• **Work to complete**
What you return should match every record exactly, with the images removed.

Extracted records:
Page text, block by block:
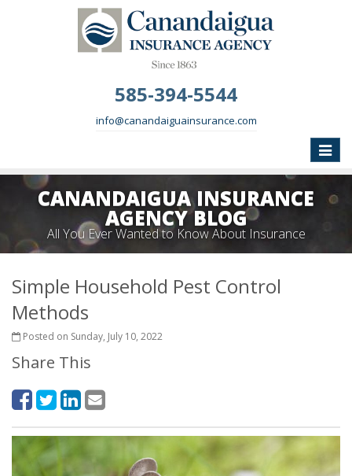
585-394-5544
info@canandaiguainsurance.com
Toggle
CANANDAIGUA INSURANCE
AGENCY BLOG
All You Ever Wanted to Know About Insurance
Simple Household Pest Control
Methods
Posted on Sunday, July 10, 2022
Share This

• **Result of this exercise**
Page text, block by block:
585-394-5544
info@canandaiguainsurance.com
Toggle
CANANDAIGUA INSURANCE
AGENCY BLOG
All You Ever Wanted to Know About Insurance
Simple Household Pest Control
Methods
Posted on Sunday, July 10, 2022
Share This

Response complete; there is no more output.